Tag Archives: Depression

Perspectives. we are NOT one big “autism family”. Still…

Two days ago, I blogged about Isabelle Stapleton.

Incidentally, there were elections in Australia with the (expected) outcome of a new government that, to be honest, has me worry A LOT about the future where health, education and the general welfare of my family are concerned. While following the events of election day, I also followed the reaction of “the autism community” (parents with autistic children, autistic adults, advocates) to the attempted murder-suicide in the Stapleton family. The ‘community’ is “reeling”. It is also divided.

In brief, some focus on the act committed by the mother (as I did in my post) others have sympathy with her and blame “the system”, ie lack of support. And now the different blocks leash out at each other.

I am writing this as a reminder for myself of what I have already previously observed : we are all different. There is no such thing as ‘the autism community’. Let’s stop pretending there is.

With the stats being what they are (let’s say 1:100 to have an international, not gender specific value), there is no way I have much in common with ALL of the autism parents out there. Other than being a parent to a child with autism, that is.
You don’t know me. We are not “in it together”.

And although I honestly appreciate the insightful blogs of adult autistics, they are not only extremely different than me, but also most probably are very different than my autistic son will ever be when he is their age.

We are all different. We see things different.
We have been through different things in our very different lives. One may feel the pressure of raising a special needs kid getting to them, others might have known the mother from the blog or IRL, so they might think “This could be me one day” (in this case GET HELP). But the other side might feel the grip of fear that eugenics is still a spectre on the horizon and the understanding that parents worldwide kill their own children with special needs is unsupportable for them – because they could be the  victims themselves.

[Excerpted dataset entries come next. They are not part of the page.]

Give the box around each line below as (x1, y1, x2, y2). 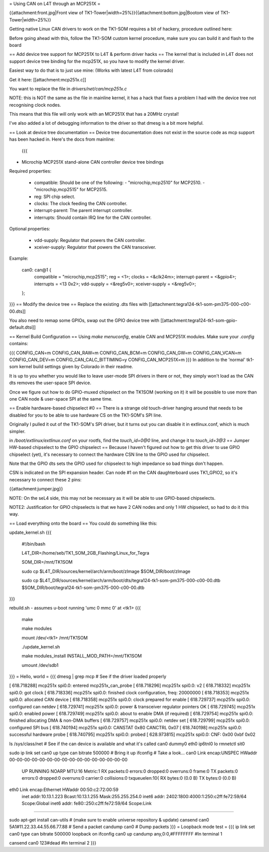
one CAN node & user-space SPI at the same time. (9, 396, 113, 402)
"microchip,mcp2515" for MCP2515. (34, 187, 108, 193)
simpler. (9, 428, 26, 434)
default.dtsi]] (9, 324, 36, 330)
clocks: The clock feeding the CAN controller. (34, 200, 128, 207)
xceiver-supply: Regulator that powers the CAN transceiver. (34, 244, 156, 250)
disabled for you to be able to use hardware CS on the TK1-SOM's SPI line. (9, 412, 162, 418)
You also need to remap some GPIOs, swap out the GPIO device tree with (9, 317, 159, 324)
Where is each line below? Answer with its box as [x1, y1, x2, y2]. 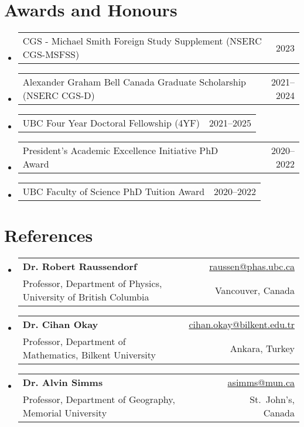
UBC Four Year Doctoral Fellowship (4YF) [22, 116, 200, 130]
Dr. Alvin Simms [22, 375, 103, 390]
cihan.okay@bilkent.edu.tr [189, 317, 295, 332]
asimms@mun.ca [227, 375, 295, 390]
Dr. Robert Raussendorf [22, 259, 137, 274]
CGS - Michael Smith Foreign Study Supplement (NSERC [22, 34, 262, 48]
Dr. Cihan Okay [22, 317, 98, 332]
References [4, 223, 93, 247]
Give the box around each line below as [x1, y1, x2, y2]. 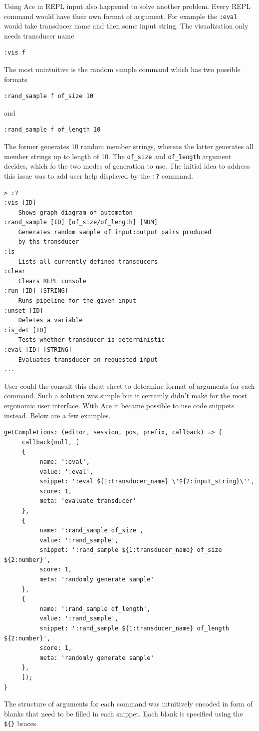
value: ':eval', [39, 468, 93, 475]
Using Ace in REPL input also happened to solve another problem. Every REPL [4, 1, 251, 11]
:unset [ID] [4, 307, 43, 314]
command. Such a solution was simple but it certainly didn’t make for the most [4, 390, 248, 401]
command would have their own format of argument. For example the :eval [4, 11, 238, 21]
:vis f [4, 49, 25, 57]
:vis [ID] [4, 199, 36, 207]
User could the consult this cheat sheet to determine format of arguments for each [4, 380, 255, 391]
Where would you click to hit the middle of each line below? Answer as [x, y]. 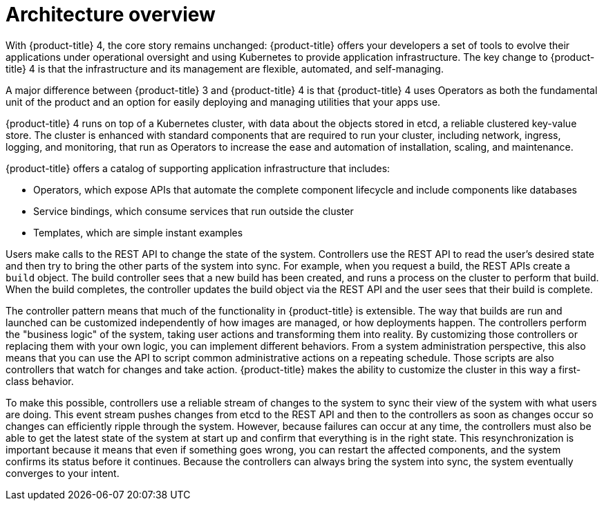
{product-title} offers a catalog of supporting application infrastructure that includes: [198, 168]
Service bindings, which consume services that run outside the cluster [194, 211]
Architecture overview [111, 15]
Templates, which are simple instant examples [138, 232]
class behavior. [40, 381]
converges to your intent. [63, 473]

Now as it happened, I too felt some sort of lose connection to it, and the need to comment, to reflect on it, to appeal to parents to stop seek justification for what is an act of crazy non-explainable attempted murder. Psychosis is the only explanation and for anyone who has come close to this, it has nothing to do with the reasons, but all with psyche, trust me.
And I am now over it. I can’t help the Stapleton family. Of course not. I could not then, and I cannot now. Out of respect to Issy, this should not become a political case. Her life has been too public for too long already. Think of her and her family, or pray if you do, her life is still in danger from what i know.

So we are not one big “autism family”. And that’s ok.
Let’s stop judging each other for reactions to what has happened. Look out for those who are close to you, right there and now, and maybe just ask them, are you ok? Be attentive, truly listen, find out how others really feel. Also be honest about it yourself. It is ok to say “I can’t go on no more”. Please keep talking.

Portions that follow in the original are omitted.